14. In the case of Palaniappa Gounder v. State of T.N. : AIR 1977 SC 1323 : 1977 Cri LJ 992, the Hon'ble Supreme Court was considering as to whether the High Court had power to pass an order of compensation in exercise of inherent powers when specific provision is contained in Section 357 Cr.P.C. It was held thus:
A provision which saves the inherent powers of a Court cannot over-ride any express provision contained in the statute which saves that power. This is put in another form by saying that it there is an express provision in a statute governing a particular subject matter there is no scope for invoking or exercising the inherent powers of the Court because the Court ought to apply the provisions of the statute which are advised to govern the particular subject matter. From this it will be clear that the application made by the heirs of the deceased for compensation could not have been made under Section 482 since Section 357 expressly confers power on the Court to pass an order for payment of compensation in the circumstances mentioned therein.

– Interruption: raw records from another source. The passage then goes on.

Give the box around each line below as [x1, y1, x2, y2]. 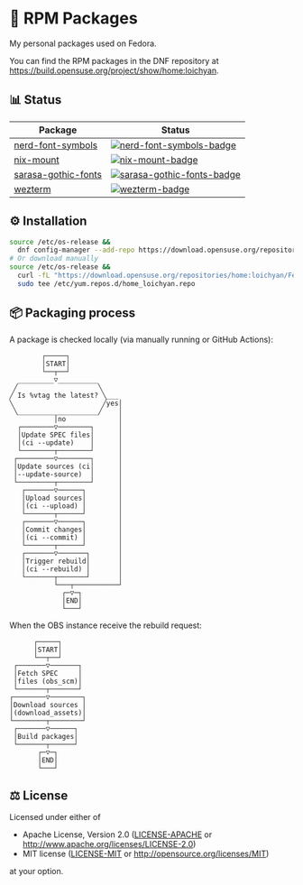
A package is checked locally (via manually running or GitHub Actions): [9, 334, 273, 345]
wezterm [14, 182, 51, 195]
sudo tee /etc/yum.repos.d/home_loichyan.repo [17, 279, 196, 288]
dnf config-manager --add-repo [17, 245, 135, 255]
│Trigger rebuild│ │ [21, 557, 124, 566]
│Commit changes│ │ [21, 525, 124, 534]
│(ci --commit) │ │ [21, 532, 124, 542]
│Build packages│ [13, 732, 78, 741]
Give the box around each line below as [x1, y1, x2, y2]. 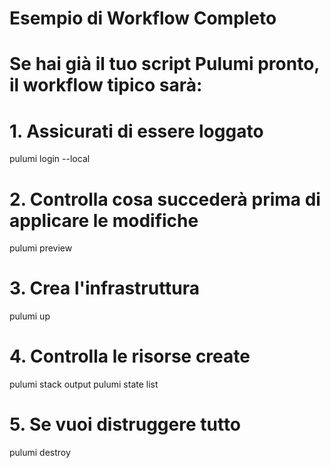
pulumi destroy [9, 447, 71, 459]
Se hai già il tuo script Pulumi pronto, [9, 53, 320, 76]
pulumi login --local [9, 153, 91, 165]
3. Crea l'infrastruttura [9, 277, 201, 300]
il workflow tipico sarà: [9, 74, 203, 97]
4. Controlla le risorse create [9, 345, 251, 368]
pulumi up [9, 310, 51, 322]
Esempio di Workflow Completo [9, 7, 277, 30]
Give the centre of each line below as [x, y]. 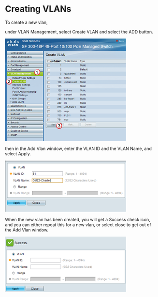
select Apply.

15. In a later decision, in the case of Mst. Simrikkia v. Smt. Dolley Mukherjee : AIR 1990 SC 1605 : 1990 Cri LJ 1599, the Hon'ble Supreme Court held:
The inherent powers, however, as such are controlled by principle and precedent as are its express powers by statute. If a matter is covered by an express letter of law, the Court cannot give a go-by to the statutory provisions and instead evolve a new provision in the garb of inherent jurisdiction.
16. In view of the above decisions and the principle laid down therein, I am of the considered opinion that when there is a remedy available under the provisions of the Code then an accused has no right to invoke the inherent powers of this Court on the ground that the provision for revision would not bar him from approaching the High Court under Section 482 Cr.P.C.

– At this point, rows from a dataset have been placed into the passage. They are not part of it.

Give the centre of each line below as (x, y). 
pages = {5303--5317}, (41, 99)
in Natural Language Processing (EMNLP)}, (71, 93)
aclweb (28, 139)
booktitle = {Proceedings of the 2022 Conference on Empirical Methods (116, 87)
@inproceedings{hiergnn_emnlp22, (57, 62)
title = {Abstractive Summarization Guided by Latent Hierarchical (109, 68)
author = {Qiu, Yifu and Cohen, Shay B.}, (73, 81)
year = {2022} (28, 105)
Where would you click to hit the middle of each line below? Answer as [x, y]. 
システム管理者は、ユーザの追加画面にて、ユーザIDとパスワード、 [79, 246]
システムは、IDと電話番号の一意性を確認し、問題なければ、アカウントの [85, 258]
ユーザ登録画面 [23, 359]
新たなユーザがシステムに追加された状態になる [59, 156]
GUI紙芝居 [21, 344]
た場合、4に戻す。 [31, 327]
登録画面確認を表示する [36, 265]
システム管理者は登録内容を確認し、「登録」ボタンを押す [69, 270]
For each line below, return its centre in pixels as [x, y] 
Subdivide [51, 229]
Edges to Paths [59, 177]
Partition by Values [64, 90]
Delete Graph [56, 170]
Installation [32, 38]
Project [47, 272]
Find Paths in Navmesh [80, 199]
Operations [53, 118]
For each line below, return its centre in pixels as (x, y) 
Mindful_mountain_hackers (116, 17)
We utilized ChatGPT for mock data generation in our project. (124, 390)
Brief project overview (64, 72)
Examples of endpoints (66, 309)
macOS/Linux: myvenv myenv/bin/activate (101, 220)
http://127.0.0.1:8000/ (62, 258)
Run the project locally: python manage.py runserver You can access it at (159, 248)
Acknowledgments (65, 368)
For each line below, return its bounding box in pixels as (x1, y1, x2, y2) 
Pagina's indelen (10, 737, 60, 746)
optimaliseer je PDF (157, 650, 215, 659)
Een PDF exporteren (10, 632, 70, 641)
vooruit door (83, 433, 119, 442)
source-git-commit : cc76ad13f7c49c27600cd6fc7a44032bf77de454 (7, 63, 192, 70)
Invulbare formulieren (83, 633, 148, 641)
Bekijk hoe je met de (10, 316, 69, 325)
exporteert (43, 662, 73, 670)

17. It is noteworthy that the learned Counsel for the petitioners himself, during the course of arguments, had submitted that this Misc. Petition may be converted into a revision petition and decided by the High Court. In my considered view, when this Misc. Petition is to be converted into a revision petition, then there is no just reason as to why remedy provided under Section 397 of the Code of Criminal Procedure, should not be invoked first, instead of coming straight to the High Court. It would in no manner prejudice the case of the petitioners even if the petition had been admitted.
18. From the aforesaid discussions and the prayer made in this Misc. Petition, I am of the view that this Misc. Petition is not maintainable and the petitioners have a remedy under the revision powers, as envisaged under Section 397 of the Code against the order dated 4-4-06 passed by the learned Magistrate.
19. Consequently, this Misc. Petition is disposed of with the direction that the same be transferred to the Sessions Judge, Jaipur City, Jaipur who shall treat the same under Section 397 Cr.P.C, and proceed to decide it on merits, in accordance with law.